Rangeomorphs dwelt in shallow to abyssal marine environments, were unable to move, and had no apparent reproductive organs. They may have reproduced asexually by dropping fronds. Since many lived below the lowest level of the ocean where sunlight can penetrate, they could not have survived by photosynthesis. There is no evidence of a gut or mouth. One hypothesis is that nutrients from seawater were concentrated in their bodies by osmosis. Among living organisms, only osmotrophic bacteria live in this way, but the fractal branching tube structure of rangeomorphs gave them an unusual amount of surface area for every unit of body volume. This structure may have made it possible for osmotrophic organisms to grow to large sizes. However, other researchers argue this way of life is implausible, and suggest filter feeding or other mechanisms.

Most rangeomorphs were attached to the sea floor by a stalk ending in a circular holdfast. Holdfasts were often torn from the frond by wave action or decay before fossilization, and are preserved as separate disc-shaped fossils that were given their own genus names (e.g. Aspidella). Other rangeomorphs (such as the spindle-shaped Fractofusus) lay flat on the sediment surface.

Though we do not know what rangeomorphs were, aspects of their lives are revealed by the fossil record.

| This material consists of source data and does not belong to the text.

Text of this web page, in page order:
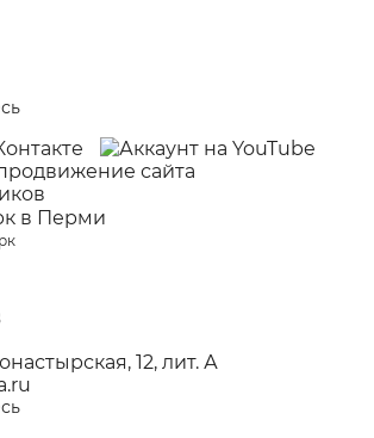
сайта
12, лит. А
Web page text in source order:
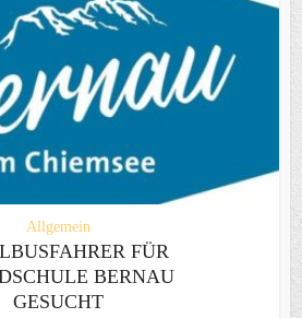
Allgemein
FÜR
BERNAU
GESUCHT
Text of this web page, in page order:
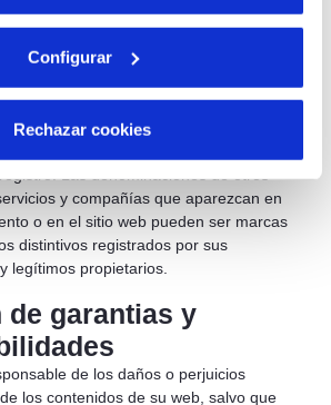
Configurar
Rechazar cookies
en este sitio web, la reventa,
industrial de EMATSA, dará lugar a las
distintivos y logotipos) que aparecen
son de titularidad exclusiva de
y compañías que aparezcan en
o en el sitio web pueden ser marcas
distintivos registrados por sus
legítimos propietarios.
de garantias y
de los daños o perjuicios
los contenidos de su web, salvo que
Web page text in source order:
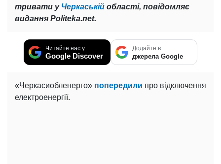
тривати у Черкаській області, повідомляє
видання Politeka.net.
Читайте нас у
Google Discover
Додайте в
джерела Google
«Черкасиобленерго» попередили про відключення
електроенергії.
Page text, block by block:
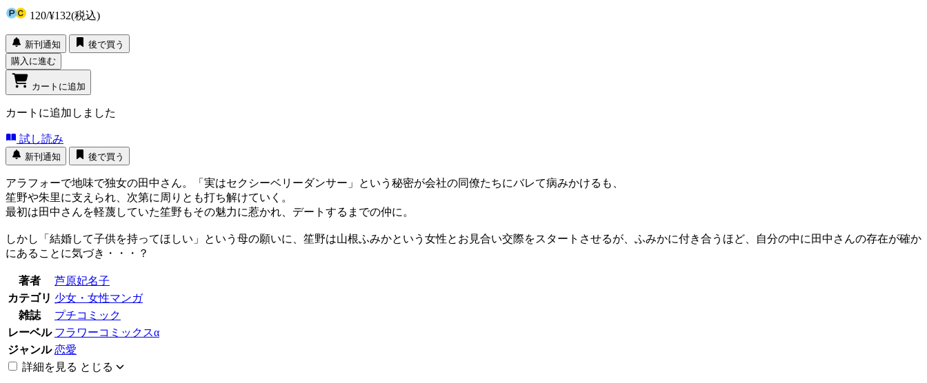
120/¥132(税込)
新刊通知
後で買う
購入に進む
カートに追加
カートに追加しました
試し読み
新刊通知 後で買う
アラフォーで地味で独女の田中さん。「実はセクシーベリーダンサー」という秘密が会社の同僚たちにバレて病みかけるも、
笙野や朱里に支えられ、次第に周りとも打ち解けていく。
最初は田中さんを軽蔑していた笙野もその魅力に惹かれ、デートするまでの仲に。
しかし「結婚して子供を持ってほしい」という母の願いに、笙野は山根ふみかという女性とお見合い交際をスタートさせるが、ふみかに付き合うほど、自分の中に田中さんの存在が確か
にあることに気づき・・・？
著者
芦原妃名子
カテゴリ 少女・女性マンガ
雑誌
プチコミック
レーベル フラワーコミックスα
ジャンル 恋愛
詳細を見る とじる
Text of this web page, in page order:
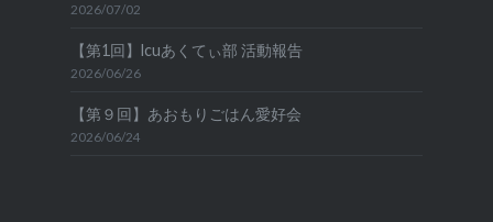
2026/07/02
【第1回】lcuあくてぃ部 活動報告
2026/06/26
【第９回】あおもりごはん愛好会
2026/06/24
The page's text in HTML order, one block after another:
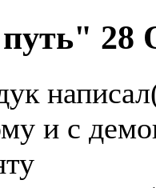
28
и с
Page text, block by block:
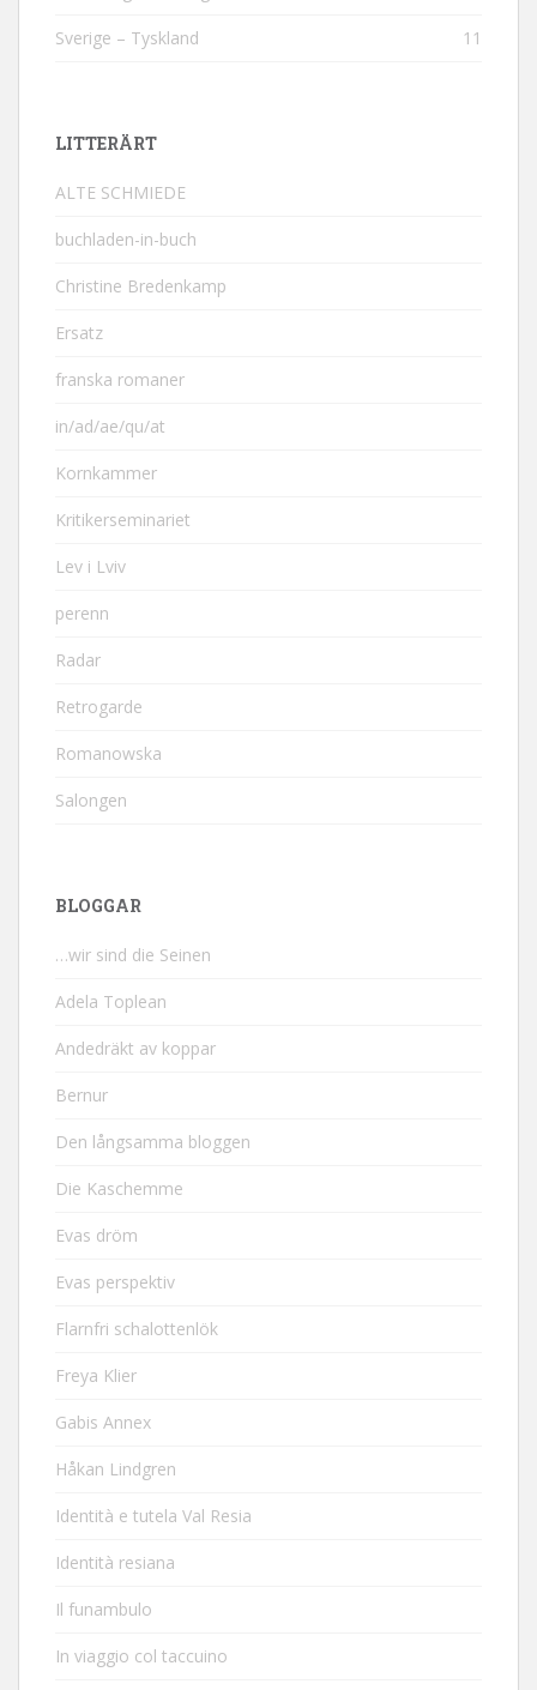
Sverige – Tyskland 11
LITTERÄRT
ALTE SCHMIEDE
buchladen-in-buch
Christine Bredenkamp
Ersatz
franska romaner
in/ad/ae/qu/at
Kornkammer
Kritikerseminariet
Lev i Lviv
perenn
Radar
Retrogarde
Romanowska
Salongen
BLOGGAR
…wir sind die Seinen
Adela Toplean
Andedräkt av koppar
Bernur
Den långsamma bloggen
Die Kaschemme
Evas dröm
Evas perspektiv
Flarnfri schalottenlök
Freya Klier
Gabis Annex
Håkan Lindgren
Identità e tutela Val Resia
Identità resiana
Il funambulo
In viaggio col taccuino

In some areas, numbers of fronds of the same genus are found together. Analysis suggests that the genus Fractofusus could reproduce in two ways, first by setting a particle of tissue loose in the ocean to land on the sea floor and develop into a new individual (a "grandparent"), and second, by "grandparents" spreading rapidly with stolons to form surrounding groups of smaller "parent" and "child" fronds, just as modern plants such as strawberries spread by runners.

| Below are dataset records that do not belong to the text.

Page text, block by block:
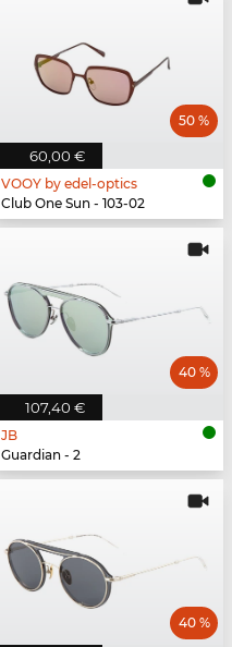
60,00 €
50 %
VOOY by edel-optics
Club One Sun - 103-02
107,40 €
40 %
JB
Guardian - 2
40 %
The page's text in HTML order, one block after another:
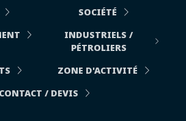
SOCIÉTÉ
INDUSTRIELS /
PÉTROLIERS
ZONE D'ACTIVITÉ
CONTACT / DEVIS
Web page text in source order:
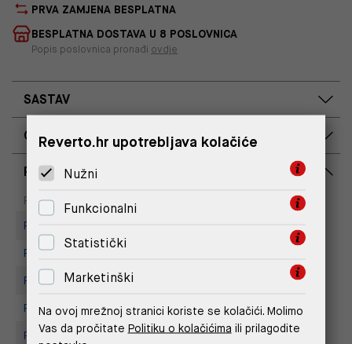
PRVA ZAMJENA BESPLATNA
BESPLATNA DOSTAVA U 8 POSLOVNICA
Popis poslovnica pronađi ovdje
SASTAV
OPIS PROIZVODA
RASPOLOŽIVOST PO POSLOVNICAMA
Poslovnica
Na upit
Replay Store, City Center One
Replay Store, Joker Centar
Replay Store, Mall of Split
Replay store, Arena centar
Replay store, Tower Centar
Reverto.hr upotrebljava kolačiće
Nužni
Funkcionalni
Statistički
Marketinški
Na ovoj mrežnoj stranici koriste se kolačići. Molimo
Vas da pročitate Politiku o kolačićima ili prilagodite
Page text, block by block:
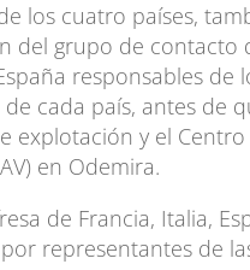
los cuatro países,
del grupo de contacto
responsables de
cada país, antes de
explotación y el Centro
en Odemira.
de Francia, Italia,
representantes de

Fossil assemblages from Newfoundland and the UK reveal that rangeomorphs could live in large groups. At least seven genera are associated with filaments or stolons up to four meters long. These filaments ran across or through the bacterial mats on which Ediacarans lived, connected with the holdfasts (or the center of the body in genera without holdfasts), and at least in some cases, connected individuals together. This evidence suggests rangeomorphs may have fed by absorbing nutrients from the bacterial mats, and might even have been colonial organisms (such as corals are today) rather than groups of unrelated individuals.

== Affinity ==

Rangeomorph communities are similar in structure to those of modern, suspension-feeding animals, but it is difficult to relate their morphology to any modern animals. Early researchers thought they were sea pens (Cnidaria), but examination of well-preserved specimens of Charnia reveals that the branching fronds of rangeomorphs were fundamentally different from sea pens in both anatomy and growth pattern, and the modern consensus is that they are unrelated. Rangeomorphs have at times been assigned to a range of modern animal and protist groups, but none of these classifications has withstood scrutiny; they probably represent an extinct stem group to either the animals or fungi. The fractal construction could be an adaptation to osmotic feeding that evolved independently in different groups, but most paleontologists now consider it to be a basic body characteristic inherited from a shared ancestor, which would mean the rangeomorphs are a natural taxon of organisms more closely related to each other than to anything else. The quilted construction suggests a close affinity to the erniettomorphs, another form taxon of Ediacarans whose bodies were made from sheets of many small tubes.

A 2021 analysis of the morphology and growth of Charnia concluded that rangeomorphs were early diverging eumetazoans that were not closely related to any living animal group.